KU Leuven/CmPA seminar: Space weather forecasting with advanced flux rope CME models in EUHFORIA

Seminar by Anwesha Maharana (KU Leuven)

Title: Space weather forecasting with advanced flux rope CME models in EUHFORIA


Coronal mass ejections (CMEs) from the Sun are one of the major drivers of space weather as they can cause geomagnetic storms impacting space and ground-based technologies, and in turn life on Earth. With EUropean Heliosphere FORecasting Information Asset (EUHFORIA), we can perform MHD modelling of the solar wind and the evolution of the CMEs in the heliosphere. Observations of the initiation and early propagation of the CMEs are used to obtain the geometrical and magnetic field parameters for CMEs initialization in EUHFORIA. 3D geometrical reconstruction methodology is applied using observations from multiple vantage points to constrain geometrical parameters.

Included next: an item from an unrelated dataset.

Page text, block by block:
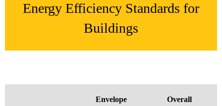
Energy Efficiency Standards for
Buildings
Envelope
Overall

Magnetic field parameters are obtained from proxies like flare ribbons, coronal dimmings, and post eruptive arcades. Although we can constrain the CME orientation based on the polarity inversion line, the CME undergoes considerable rotation and deflection in the low corona itself where we do not have observations. In cases when we do not have source region observations in low corona, CME 3D reconstruction techniques can provide a tilt/geometrical inclination but not the axial field direction. Moreover, with STEREO-B coming close to Earth, we are losing the setup of multiple vantage points for 3D reconstruction. In the absence of observations/higher errors on the parameters constrained for simulations, we rather need to perform ensemble modelling to consider multiple alternatives for forecasting. This would be possible only if we had a model with global geometry (CME legs) consuming less computational time for real-time forecasting. Flux rope CME models such as the spheromak model (spherical geometry) and the FRi3D model (global geometry) are already functional in EUHFORIA. We will discuss the drawbacks of the existing models and motivate the development of the novel torus CME model to improve the computational time while having a global geometry. 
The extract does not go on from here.